Leduc sees a deeper motive in trying to get access to Montanez's phones.

"It's basically a fishing expedition," Leduc says. "This is an intel operation. They're seeking to get into his cellphone to see what data-mining they can do."

Leduc notes that the deputy who pulled Montanez over isn't some general patrol officer. The deputy himself notes on the warrant request that he's part of a street crimes team that investigates drug and narcotics cases. In short, it's unlikely that the stop leading to the discovery of drugs was any sort of coincidence. And the desire to search Montanez's phone may be for something bigger than securing a conviction for the charges Montanez is facing.

Regardless of whether Montanez has a deeper connection to drug trafficking—he has previous arrests for marijuana possession but no felonies—Leduc doesn't believe an arrest for drug possession should logically lead to the police being permitted to search all your technology.

"There's no limiting principle here," Leduc says. "If the state's theory is correct, if you're a dude on a street corner, smoking a joint, they can demand your phone.
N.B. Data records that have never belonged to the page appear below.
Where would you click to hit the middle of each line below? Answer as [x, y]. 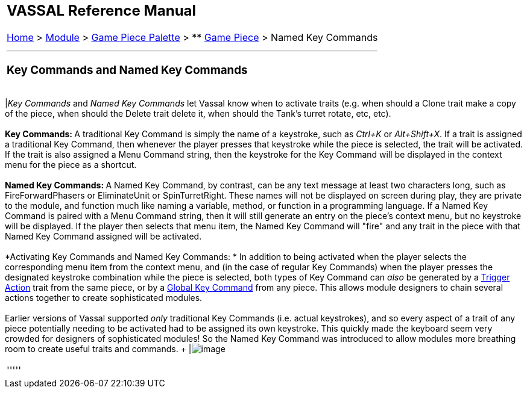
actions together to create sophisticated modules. [104, 298]
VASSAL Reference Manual [102, 11]
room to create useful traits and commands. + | [98, 349]
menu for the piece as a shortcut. [71, 165]
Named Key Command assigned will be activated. [103, 237]
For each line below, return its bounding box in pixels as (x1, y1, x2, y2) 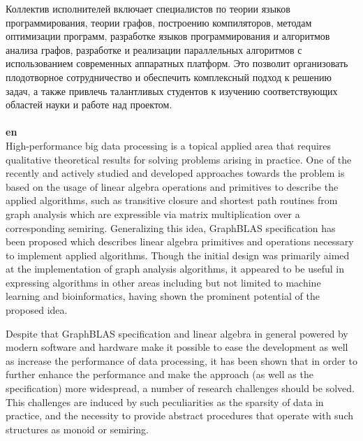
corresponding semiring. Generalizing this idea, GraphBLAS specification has (6, 220, 336, 235)
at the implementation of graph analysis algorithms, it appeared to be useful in (6, 261, 345, 276)
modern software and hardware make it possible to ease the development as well (6, 340, 348, 354)
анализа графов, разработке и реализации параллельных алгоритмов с (6, 42, 302, 57)
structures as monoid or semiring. (6, 421, 149, 436)
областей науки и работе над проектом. (6, 97, 172, 112)
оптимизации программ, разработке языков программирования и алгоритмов (6, 29, 330, 43)
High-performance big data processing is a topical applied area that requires (6, 138, 332, 152)
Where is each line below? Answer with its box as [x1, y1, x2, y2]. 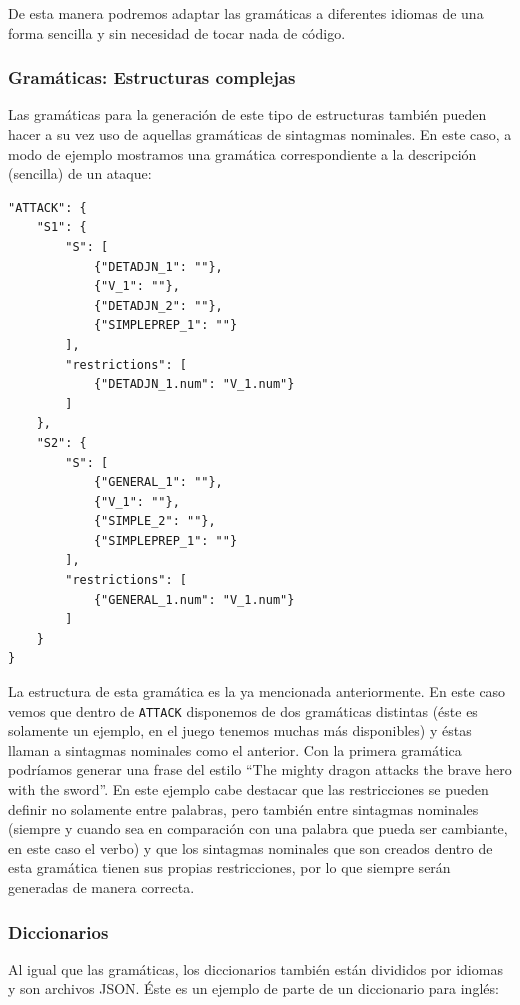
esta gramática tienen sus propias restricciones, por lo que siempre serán [8, 857, 451, 878]
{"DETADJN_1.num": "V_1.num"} [93, 377, 295, 392]
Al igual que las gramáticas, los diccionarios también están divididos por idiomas [8, 958, 503, 979]
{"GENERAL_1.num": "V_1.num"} [93, 592, 295, 607]
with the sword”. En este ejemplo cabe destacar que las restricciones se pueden [8, 779, 489, 800]
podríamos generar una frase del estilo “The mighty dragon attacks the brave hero [8, 759, 512, 780]
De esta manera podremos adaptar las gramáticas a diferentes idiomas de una [8, 3, 484, 23]
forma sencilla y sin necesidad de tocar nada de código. [8, 22, 346, 43]
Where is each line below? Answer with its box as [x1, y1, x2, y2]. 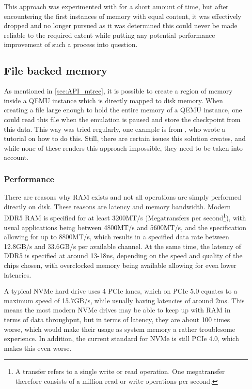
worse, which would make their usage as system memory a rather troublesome [4, 324, 236, 334]
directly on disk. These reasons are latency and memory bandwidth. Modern [4, 201, 231, 211]
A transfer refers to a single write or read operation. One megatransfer [15, 366, 225, 376]
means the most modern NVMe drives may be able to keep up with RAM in [4, 305, 231, 315]
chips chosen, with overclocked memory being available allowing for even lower [4, 260, 236, 270]
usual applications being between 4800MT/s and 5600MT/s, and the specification [4, 222, 247, 232]
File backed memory [4, 63, 108, 78]
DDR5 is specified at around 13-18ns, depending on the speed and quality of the [4, 250, 243, 261]
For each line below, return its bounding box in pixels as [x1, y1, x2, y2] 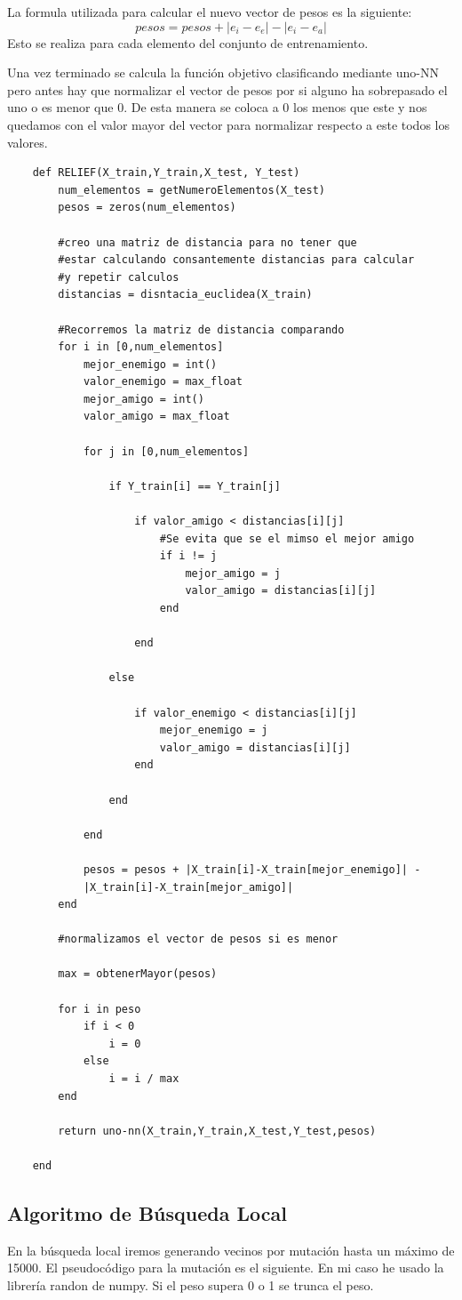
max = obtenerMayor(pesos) [58, 967, 218, 981]
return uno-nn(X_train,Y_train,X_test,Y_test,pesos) [58, 1124, 377, 1137]
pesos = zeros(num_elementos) [58, 201, 236, 214]
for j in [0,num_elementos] [83, 445, 250, 458]
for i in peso [58, 1002, 141, 1015]
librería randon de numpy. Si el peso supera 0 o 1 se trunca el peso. [7, 1275, 374, 1294]
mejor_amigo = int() [83, 392, 204, 405]
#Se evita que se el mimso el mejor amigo [159, 532, 415, 545]
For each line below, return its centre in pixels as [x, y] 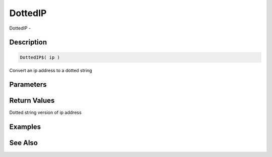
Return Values [32, 101]
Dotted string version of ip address [45, 112]
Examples [25, 127]
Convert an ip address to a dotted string [51, 70]
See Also [23, 143]
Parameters [28, 85]
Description [28, 42]
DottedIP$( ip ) [40, 57]
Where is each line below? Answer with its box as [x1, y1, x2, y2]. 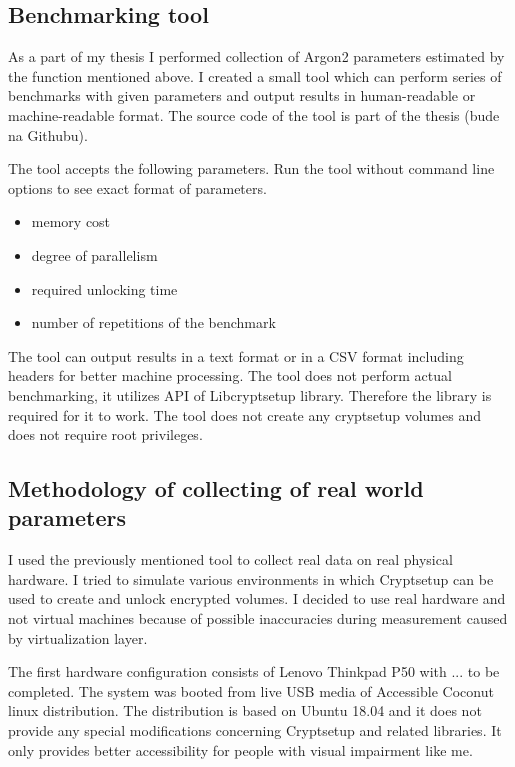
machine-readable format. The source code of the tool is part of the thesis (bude [8, 104, 500, 125]
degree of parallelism [31, 244, 158, 265]
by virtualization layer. [8, 627, 148, 648]
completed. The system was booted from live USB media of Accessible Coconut [8, 680, 494, 701]
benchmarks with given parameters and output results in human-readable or [8, 85, 476, 106]
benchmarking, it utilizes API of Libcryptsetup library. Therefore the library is [8, 384, 492, 405]
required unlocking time [31, 278, 178, 299]
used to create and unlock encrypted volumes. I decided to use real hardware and [8, 588, 506, 609]
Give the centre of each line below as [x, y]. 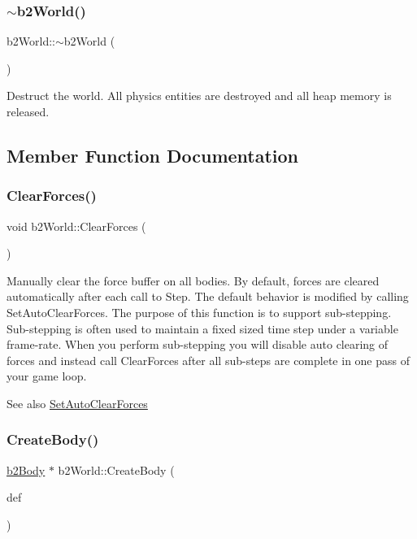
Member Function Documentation [153, 155]
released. [28, 111]
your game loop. [47, 376]
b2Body [26, 469]
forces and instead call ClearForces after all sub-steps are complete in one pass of [208, 360]
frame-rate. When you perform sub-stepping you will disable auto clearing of [198, 344]
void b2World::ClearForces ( [76, 226]
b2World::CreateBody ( [116, 469]
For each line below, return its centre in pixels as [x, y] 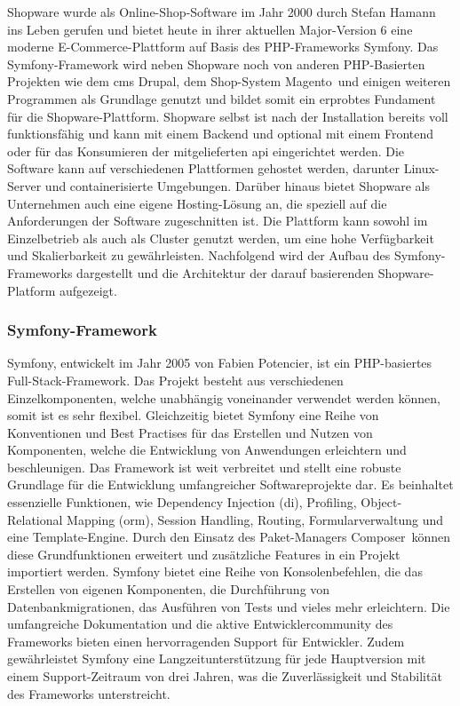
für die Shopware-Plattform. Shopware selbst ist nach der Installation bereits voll [228, 116]
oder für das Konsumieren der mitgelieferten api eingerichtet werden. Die [206, 151]
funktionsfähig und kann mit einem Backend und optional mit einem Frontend [221, 134]
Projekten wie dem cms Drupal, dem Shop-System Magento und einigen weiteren [229, 81]
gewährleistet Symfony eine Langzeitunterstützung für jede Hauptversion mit [217, 658]
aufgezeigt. [88, 290]
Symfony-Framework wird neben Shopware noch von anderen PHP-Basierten [216, 63]
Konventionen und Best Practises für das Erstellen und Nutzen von [190, 432]
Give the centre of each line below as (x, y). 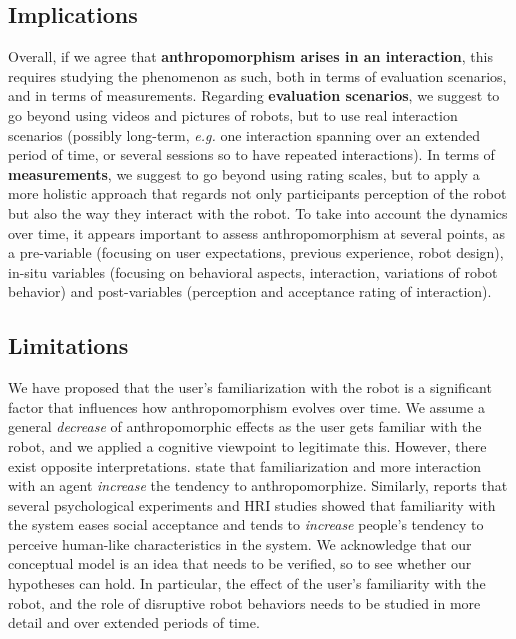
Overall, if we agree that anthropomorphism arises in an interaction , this (250, 56)
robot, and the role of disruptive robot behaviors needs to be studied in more (244, 602)
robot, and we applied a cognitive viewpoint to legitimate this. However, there (247, 445)
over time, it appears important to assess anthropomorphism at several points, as (257, 232)
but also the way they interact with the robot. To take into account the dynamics (258, 212)
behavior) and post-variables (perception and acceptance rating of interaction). (250, 291)
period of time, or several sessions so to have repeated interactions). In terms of (251, 154)
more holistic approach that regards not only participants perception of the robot (257, 193)
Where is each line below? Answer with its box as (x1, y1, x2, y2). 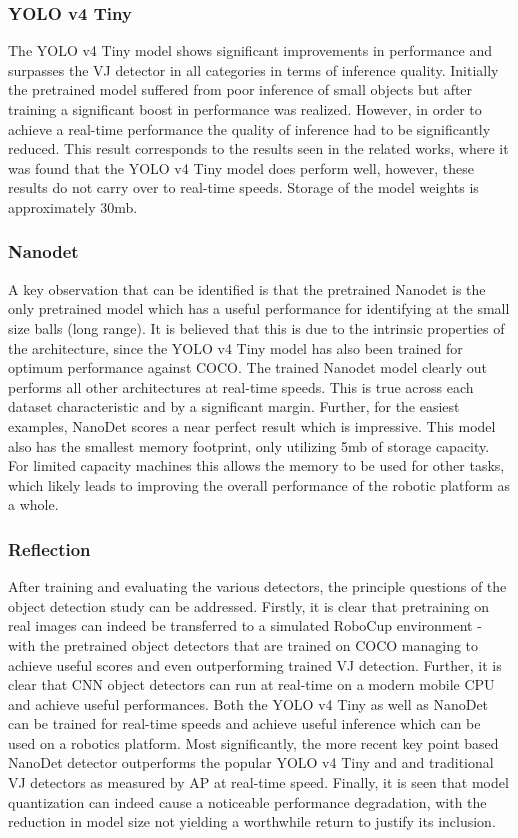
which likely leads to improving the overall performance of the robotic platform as (8, 474, 511, 495)
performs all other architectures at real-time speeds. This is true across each (8, 376, 474, 397)
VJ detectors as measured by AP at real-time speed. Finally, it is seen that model (8, 772, 509, 793)
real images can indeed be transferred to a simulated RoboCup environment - (8, 615, 482, 636)
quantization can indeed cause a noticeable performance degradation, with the (8, 791, 487, 812)
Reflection (8, 536, 91, 561)
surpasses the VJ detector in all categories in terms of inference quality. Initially (8, 59, 499, 80)
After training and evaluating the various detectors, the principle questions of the (8, 576, 507, 597)
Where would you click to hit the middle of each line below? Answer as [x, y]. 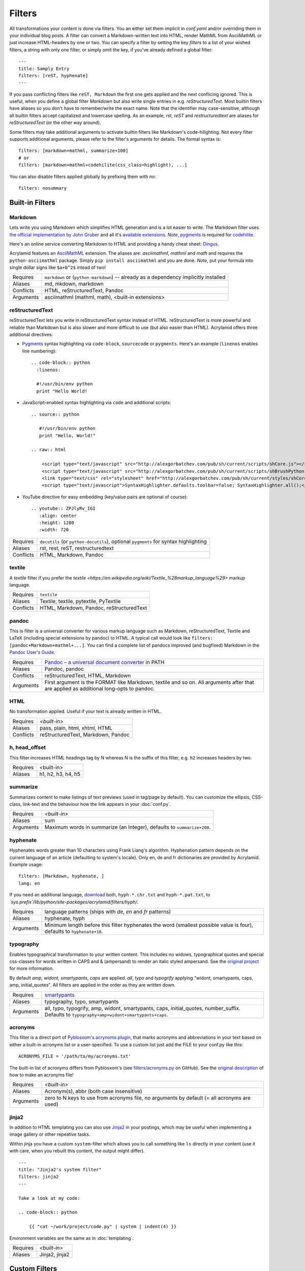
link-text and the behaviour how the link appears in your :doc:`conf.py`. [97, 804]
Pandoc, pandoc [64, 669]
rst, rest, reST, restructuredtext [77, 548]
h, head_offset [27, 747]
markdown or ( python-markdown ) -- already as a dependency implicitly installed [135, 277]
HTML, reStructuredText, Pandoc [84, 291]
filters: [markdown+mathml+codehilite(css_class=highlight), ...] [103, 165]
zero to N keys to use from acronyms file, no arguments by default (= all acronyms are [148, 1098]
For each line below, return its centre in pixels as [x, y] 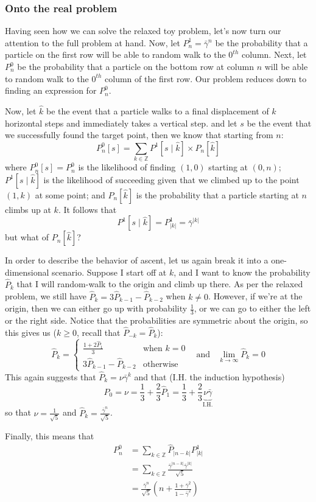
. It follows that [87, 209]
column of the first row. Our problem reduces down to [206, 78]
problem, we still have [46, 296]
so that [18, 412]
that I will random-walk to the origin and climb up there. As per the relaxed [160, 284]
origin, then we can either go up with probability [96, 308]
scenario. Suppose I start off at [109, 272]
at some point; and [70, 194]
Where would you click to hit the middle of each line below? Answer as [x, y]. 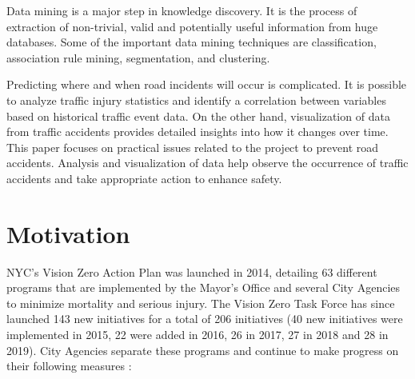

If I enter a home, if I see marijuana, should I be able to search their laptops?"

Unfortunately for Montanez, the judge who handles first court appearances lacks the jurisdiction to quash a warrant even if he or she were inclined to and could only consider whether to hold Montanez in contempt for not complying. Judge Gregory Holder ordered Montanez to unlock the phones. Montanez said he could not remember the passcodes and was unable to do so. So Holder found Montanez to be in contempt and detained him.

Leduc has submitted an emergency petition for a hearing in order to fight the contempt order. Montanez could be held for up to six months unless he unlocks the phone or unless the court frees him. Leduc's petition challenges whether deputies established probable cause to search the phone and asks the court to declare that Montanez does not have to give up his passcodes.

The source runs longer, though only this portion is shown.